The experimental design was a completely randomized block design with three replicates. Each replicate contained three plants. Statistical comparisons were implemented using the SPSS statistical software (ver.16.0, SPSS Inc., Chicago, IL, United States) by one-way analysis of variance. A Tukey’s test was conducted to evaluate treatment efforts. Error bars represent standard deviations (SD) with different letters at P < 0.05 significant level.
Molecular Confirmation of Transgenic Tobacco Plants Overexpressing SoCYP85A1
The SoCYP85A1 gene was inserted in pB7WG2D,1-GFP to create the overexpressing vector. T4 generation of transgenic tobacco plants was confirmed by PCR analysis (Figure 1A) and fluorescence detection of GFP protein (Figure 1B). The 1,392-bp fragment of the SoCYP85A1 gene was amplified in the transgenic lines. Further analysis by semi-quantitative RT-PCR confirmed successful integration of SoCYP85A1 in all the tested transgenic lines (Figure 1C), among which, the transgenic line 8 (L8) had the highest level of the overexpressed transcript.
Figure 1. Molecular identification of transgenic tobacco lines. (A) PCR analysis of genomic DNA with specific primers for the ORF of SoCYP85A1. (B) GFP analysis of transgenic lines. (C) RT-PCR analysis of WT and different transgenic lines. M, Molecular marker; WT, Wild type; P, Plasmid; 1–8: transgenic lines.

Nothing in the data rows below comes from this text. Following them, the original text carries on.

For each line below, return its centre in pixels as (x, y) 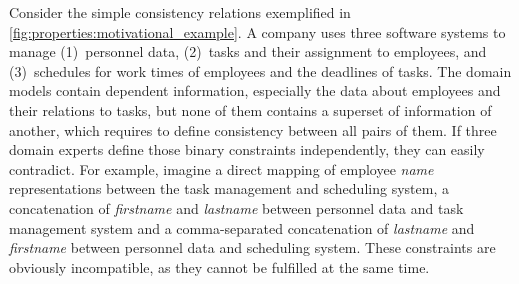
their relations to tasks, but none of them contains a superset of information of (250, 109)
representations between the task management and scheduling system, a (229, 188)
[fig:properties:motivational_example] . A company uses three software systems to (257, 31)
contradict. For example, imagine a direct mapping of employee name (221, 168)
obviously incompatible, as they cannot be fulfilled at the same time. (219, 266)
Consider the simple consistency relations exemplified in (180, 12)
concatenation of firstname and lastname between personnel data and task (236, 207)
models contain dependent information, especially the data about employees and (255, 90)

Overexpression of SoCYP85A1 Enhances the Resistance of Tobacco Plants to P. nicotianae
To investigate whether the overexpression of SoCYP85A1 could enhance the resistance to P. nicotianae, the T4 transgenic tobacco plants were inoculated with P. nicotianae. All the transgenic lines exhibited enhanced but different levels of resistance to the pathogen (Table 2). Among the eight transgenic lines, L4 and L8 possessed higher resistance, with both lower disease rate and disease index, whereas the stem of WT plants displayed severe necrosis, with 7.23% disease index and 75.56% rate at 7 dpi. As shown in Figure 2A, the infection of pathogen resulted in a slightly necrotic stem and wilting of leaves in the WT plants, whereas no symptoms were observed at 4 dpi in the L8 line, which accumulated the highest level of the SoCYP85A1 transcript. Extremely severe wilting, necrosis, and lodging symptoms appeared in the WT seedlings at 7 dpi, whereas only faint wilting symptoms were observed in L8 plants (Figure 2B). The above results indicated that the overexpression of SoCYP85A1 notably enhanced the resistance against P. nicotianae in transgenic tobacco plants. Based on the results, L4 and L8 were selected as the representative lines for further analyses.
Table 2. Disease rate and disease index of wild-type (WT) and different transgenic lines after inoculation with Phytopthora nicotianae.
Figure 2. Tobacco plants inoculated with Phytopthora nicotianae. (A) Phenotypes of wild-type (WT) and L8 line infected with P. nicotianae at 4 days post inoculation (dpi) and (B) 7 dpi, respectively.
Overexpression of SoCYP85A1 Increases the Accumulation of SoCYP85A1 Transcript and CS After Pathogen Inoculation
The qRT-PCR results showed that the transcription of SoCYP85A1 was not detectable in the un-infected or infected WT plants. In contrast, pathogen infection induced a significant increase in the transcript level of SoCYP85A1 in the transgenic lines (Figure 3A).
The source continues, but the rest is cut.